▸ WHAT IS BEING ASKED
Leave out the pictures and output exactly the lines below from the one with "vacuum pump optional" down to the one with "mission is to", both of them included.
*** Block opens ***
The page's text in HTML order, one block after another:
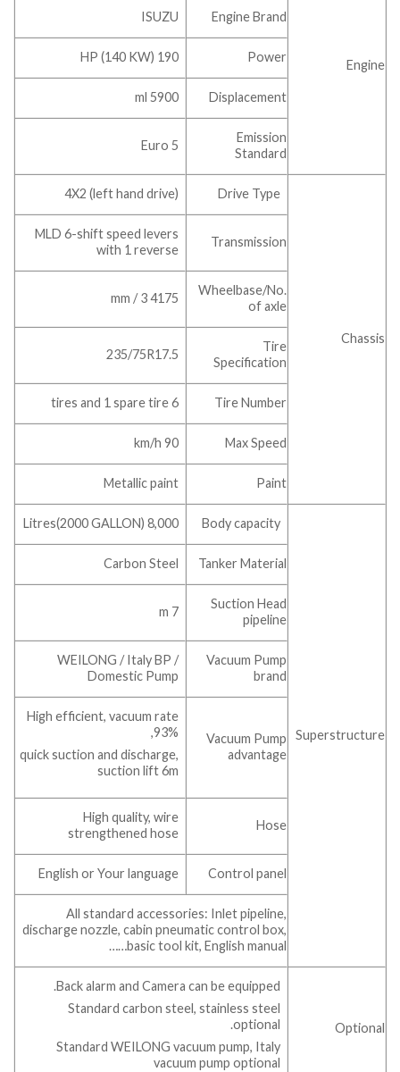
Engine
Engine Brand
ISUZU
Power
190 HP (140 KW)
Displacement
5900 ml
Emission
Standard
Euro 5
Chassis
Drive Type
4X2 (left hand drive)
Transmission
MLD 6-shift speed levers
with 1 reverse
Wheelbase/No.
of axle
4175 mm / 3
Tire
Specification
235/75R17.5
Tire Number
6 tires and 1 spare tire
Max Speed
90 km/h
Paint
Metallic paint
Superstructure
Body capacity
8,000 Litres(2000 GALLON)
Tanker Material
Carbon Steel
Suction Head
pipeline
7 m
Vacuum Pump
brand
WEILONG / Italy BP /
Domestic Pump
Vacuum Pump
advantage
High efficient, vacuum rate
93%,
quick suction and discharge,
suction lift 6m
Hose
High quality, wire
strengthened hose
Control panel
English or Your language
All standard accessories: Inlet pipeline,
discharge nozzle, cabin pneumatic control box,
basic tool kit, English manual……
Optional
Back alarm and Camera can be equipped.
Standard carbon steel, stainless steel
optional.
Standard WEILONG vacuum pump, Italy
vacuum pump optional
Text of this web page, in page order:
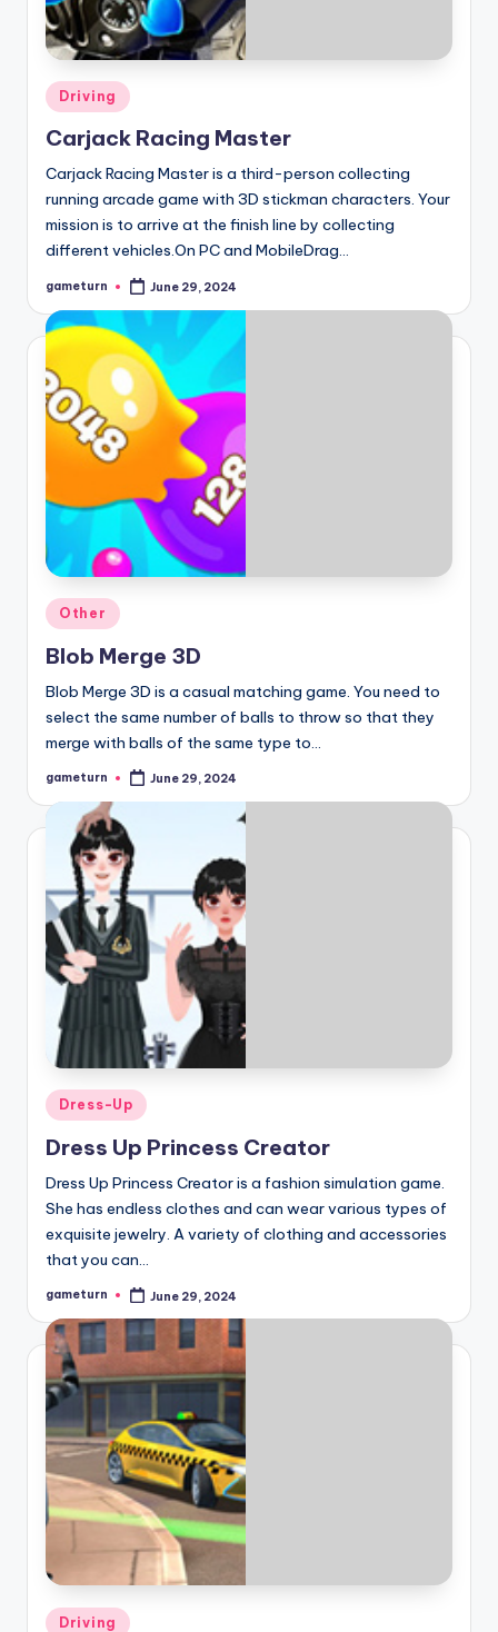
Posted
in
Driving
Carjack Racing Master
Carjack Racing Master is a third-person collecting
running arcade game with 3D stickman characters. Your
mission is to arrive at the finish line by collecting
different vehicles.On PC and MobileDrag…
Posted
gameturn June 29, 2024
Posted
in
Other
Blob Merge 3D
Blob Merge 3D is a casual matching game. You need to
select the same number of balls to throw so that they
merge with balls of the same type to…
Posted
gameturn June 29, 2024
Posted
in
Dress-Up
Dress Up Princess Creator
Dress Up Princess Creator is a fashion simulation game.
She has endless clothes and can wear various types of
exquisite jewelry. A variety of clothing and accessories
that you can…
Posted
gameturn June 29, 2024
Posted
Driving
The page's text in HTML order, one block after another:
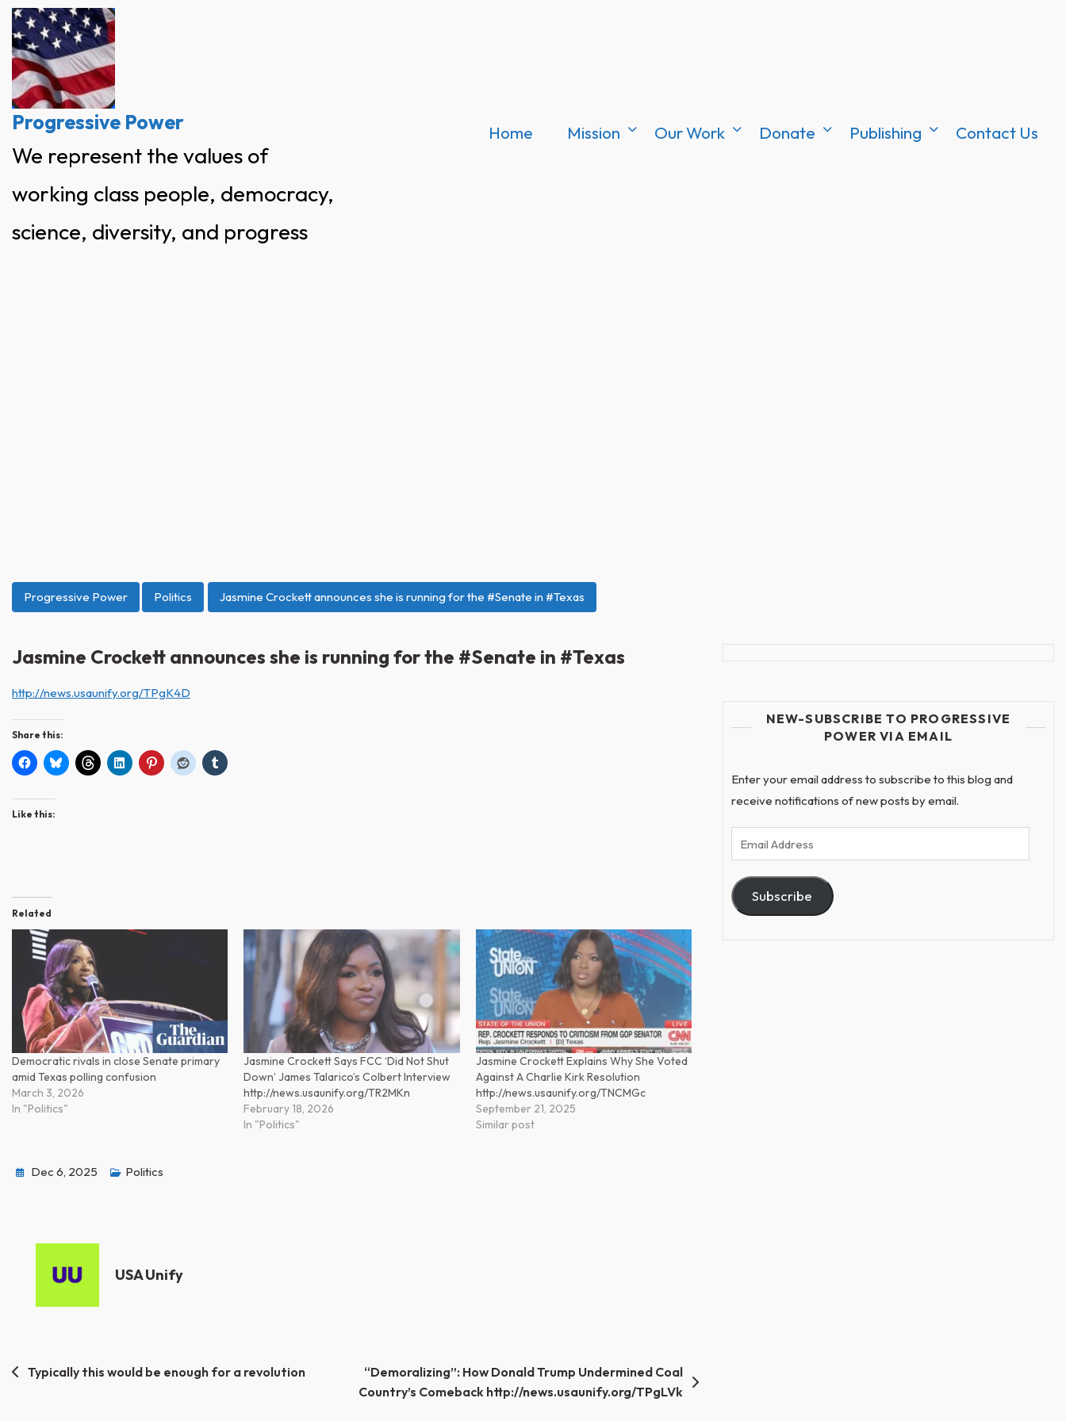
Skip
content
Progressive Power
We represent the values of
working class people, democracy,
science, diversity, and progress
Home Mission Our Work Donate Publishing Contact Us
Progressive Power Politics Jasmine Crockett announces she is running for the #Senate in #Texas
Jasmine Crockett announces she is running for the #Senate in #Texas
http://news.usaunify.org/TPgK4D
Share this:
Like this:
Related
Democratic rivals in close Senate primary
amid Texas polling confusion
March 3, 2026
In "Politics"
Jasmine Crockett Says FCC ‘Did Not Shut
Down’ James Talarico’s Colbert Interview
http://news.usaunify.org/TR2MKn
February 18, 2026
In "Politics"
Jasmine Crockett Explains Why She Voted
Against A Charlie Kirk Resolution
http://news.usaunify.org/TNCMGc
September 21, 2025
Similar post
Dec 6, 2025 Politics
USA Unify
Post
Typically this would be enough for a revolution
“Demoralizing”: How Donald Trump Undermined Coal
Country’s Comeback http://news.usaunify.org/TPgLVk
NEW-SUBSCRIBE TO PROGRESSIVE
POWER VIA EMAIL
Enter your email address to subscribe to this blog and
receive notifications of new posts by email.
Email
Address
Subscribe
*** Block closes ***
▸ SOLVED EXERCISE
vacuum pump optional
Text of this web page, in page order:
Posted
in
Driving
Carjack Racing Master
Carjack Racing Master is a third-person collecting
running arcade game with 3D stickman characters. Your
mission is to arrive at the finish line by collecting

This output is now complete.